▸ Problem description
Repeat all the records exactly, omitting pictures.

▸ Stored data
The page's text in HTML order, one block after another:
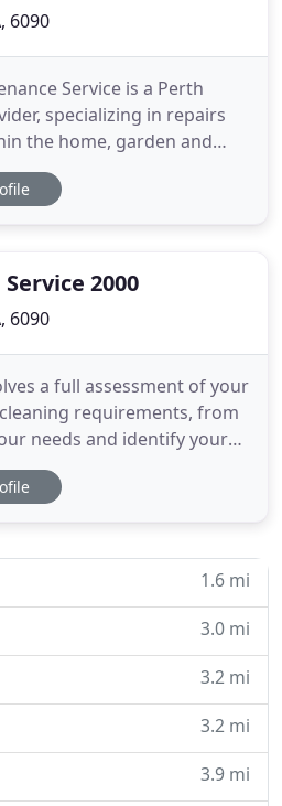
6090
Service is a Perth
specializing in repairs
the home, garden and
West Australian based
was established in early
2000
6090
a full assessment of your
requirements, from
needs and identify your
of the relevant
present you with different
1.6 mi
3.0 mi
3.2 mi
3.2 mi
3.9 mi

▸ Written reply
The page's text in HTML order, one block after another:
6090
Service is a Perth
specializing in repairs
the home, garden and
West Australian based
was established in early
2000
6090
a full assessment of your
requirements, from
needs and identify your
of the relevant
present you with different
1.6 mi
3.0 mi
3.2 mi
3.2 mi
3.9 mi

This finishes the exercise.